Inspiration

Cyril Oberlander, Dean of the Cal Poly Humboldt Library, wanted to connect the act of learning about wildlife to the environment it's in. Through an interactive soundscape, users can immerse themselves in nature and ground their learning experience in the world just outside their door.

What it does

SoundScape allows users to listen to recordings of wildlife from across the California coast using observation data sourced from iNaturalist. The application presents real wildlife observations and audio recordings.

How we built it

We used the Flask web application framework to handle routing and user and API requests. Our front-end design was implemented using HTML, CSS and the Jinja2 templating system that Flask integrates with.
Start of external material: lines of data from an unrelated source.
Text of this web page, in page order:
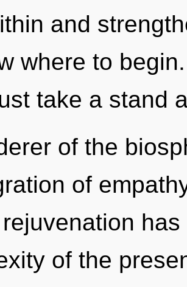
and
where to
take a stand
of the
of
of the
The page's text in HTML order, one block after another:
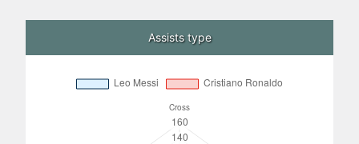
Assists type
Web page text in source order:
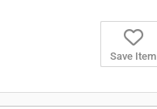
Save Item
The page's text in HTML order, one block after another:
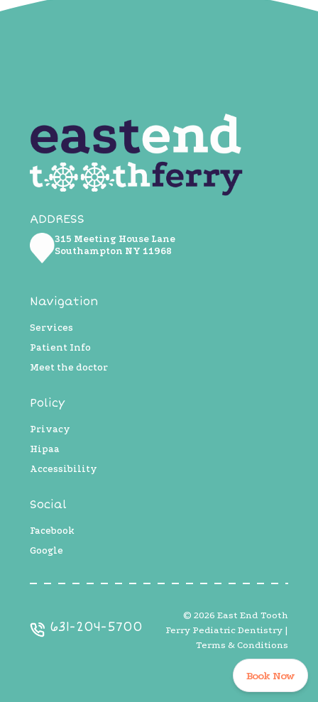
Book Now
ADDRESS
315 Meeting House Lane
Southampton NY ​11968
Navigation
Services
Patient Info
Meet the doctor
Policy
Privacy
Hipaa
Accessibility
Social
Facebook
Google
631-204-5700
© 2026 East End Tooth
Ferry Pediatric Dentistry |
Terms & Conditions
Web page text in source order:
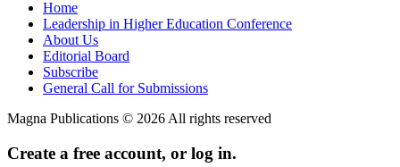
Home
Leadership in Higher Education Conference
About Us
Editorial Board
Subscribe
General Call for Submissions
Magna Publications © 2026 All rights reserved
Create a free account, or log in.

Our page content is dynamically populated using fetched data from the iNaturalist API.

Challenges we ran into

For all of us, this project was an introduction to the challenges of handling big data. iNaturalist hosts over 23 million observations of Californian wildlife, and our web application needed to be able to traverse and display all of that information. Designing a system capable of handling that data required continual back-end iterations and problem-solving sessions.

Additionally, our team was relatively new to several of the languages, frameworks, and tools used in the project. That learning curve made development slower and forced us to prioritize core functionality over our more ambitious goals that were described in Cyril's vision.
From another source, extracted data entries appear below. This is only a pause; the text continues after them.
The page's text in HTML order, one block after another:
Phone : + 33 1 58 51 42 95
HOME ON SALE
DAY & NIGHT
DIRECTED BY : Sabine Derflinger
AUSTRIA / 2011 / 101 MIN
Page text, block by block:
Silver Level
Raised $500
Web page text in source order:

Because of time constraints, the project was not feature complete. In particular, our observation refinement feature was non-functional, along with a metadata section intended to let users learn more about particular wildlife.

Accomplishments that we're proud of

Despite the technical challenges and steep learning curve, we successfully built a functional and visually engaging application capable of traversing the full iNaturalist observation space. We are especially proud of our teamwork, collaboration, and the page design mock-up team member Raul Cano Canul made.

What we learned

We all gained more experience developing web applications, designing front-end interfaces with HTML and CSS, integrating external APIs, and building back-end systems with Flask. We also learned the importance of iteration, debugging, and were able to apply important project management practices.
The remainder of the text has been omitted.